The Microsoft lawsuit and related cases could have far-reaching consequences for the rapidly growing AI industry. Critics argue that unrestricted use of copyrighted material for AI training could erode incentives for human creativity, as AI-generated content floods markets with low-cost alternatives. The plaintiffs in the Microsoft case echo this concern, warning that tech companies are creating systems that could “dramatically undermine the market” for human-authored works.

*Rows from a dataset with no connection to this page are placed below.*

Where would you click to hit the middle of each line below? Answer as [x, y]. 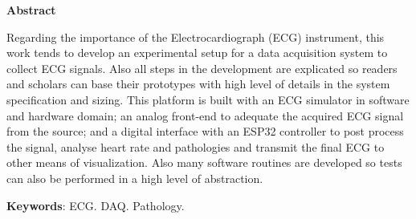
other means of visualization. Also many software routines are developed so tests [204, 162]
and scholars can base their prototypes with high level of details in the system [198, 84]
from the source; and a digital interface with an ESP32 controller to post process [205, 131]
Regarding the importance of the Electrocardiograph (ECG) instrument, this [196, 36]
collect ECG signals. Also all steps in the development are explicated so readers [202, 68]
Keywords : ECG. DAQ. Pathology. [96, 205]
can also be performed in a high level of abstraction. [135, 178]
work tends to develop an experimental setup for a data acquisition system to [197, 53]
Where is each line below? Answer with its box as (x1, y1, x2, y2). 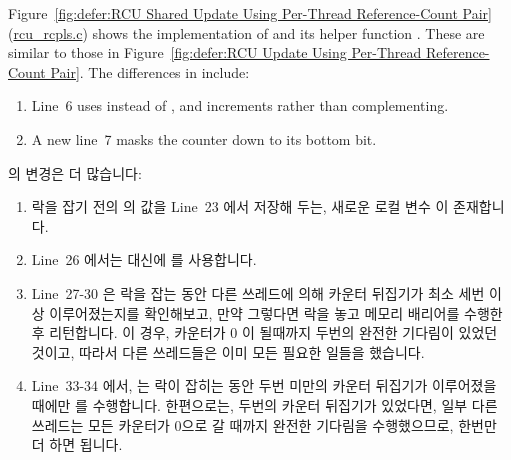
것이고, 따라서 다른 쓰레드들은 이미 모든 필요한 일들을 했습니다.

On the other hand, AI companies contend that their systems promote innovation by learning from existing works to generate novel content. They argue that requiring payment for every piece of training data could stifle the development of AI technologies, which have the potential to revolutionize industries ranging from healthcare to education. The outcome of these lawsuits could set critical precedents for how copyrighted material is used in AI development and whether tech companies will need to negotiate licensing agreements with content creators.
Microsoft has not yet publicly commented on the lawsuit, but the company has previously denied using customer data from its Microsoft 365 applications to train AI models, emphasizing that its practices comply with legal standards. The tech giant’s partnership with OpenAI, which powers ChatGPT, has also drawn scrutiny, with OpenAI facing its own copyright lawsuits from authors and news organizations.
The broader creative industry is grappling with the implications of generative AI. Major record labels have sued AI music generators, while photography giant Getty Images has taken legal action against Stability AI over the use of its images in AI training. The New York Times and Dow Jones have also filed lawsuits against AI companies for alleged copyright infringement, signaling a growing push to protect intellectual property in the age of AI.
As the Microsoft lawsuit moves forward, it will likely intensify debates over the balance between technological innovation and the rights of content creators. Legal experts anticipate that the case could influence government policies on copyright protections for AI, both in the United States and globally. In the UK, for instance, Getty Images’ ongoing lawsuit against Stability AI is expected to shape copyright law and inform regulatory frameworks.
For authors like Kai Bird, Jia Tolentino, and Daniel Okrent, the lawsuit represents a stand against what they see as the unauthorized exploitation of their life’s work. As one of the plaintiffs’ attorneys stated, “We’re not opposed to innovation; we’re opposed to the theft behind the innovation.” The resolution of this case could determine whether tech companies like Microsoft can continue to use vast datasets of copyrighted material to fuel their AI ambitions or whether they will need to adopt new models of collaboration with creators.
The trial’s outcome, along with parallel cases, will likely shape the future of generative AI, intellectual property law, and the creative economy for years to come. As the legal battles unfold, the tension between technological progress and artistic rights remains at the forefront of this evolving debate.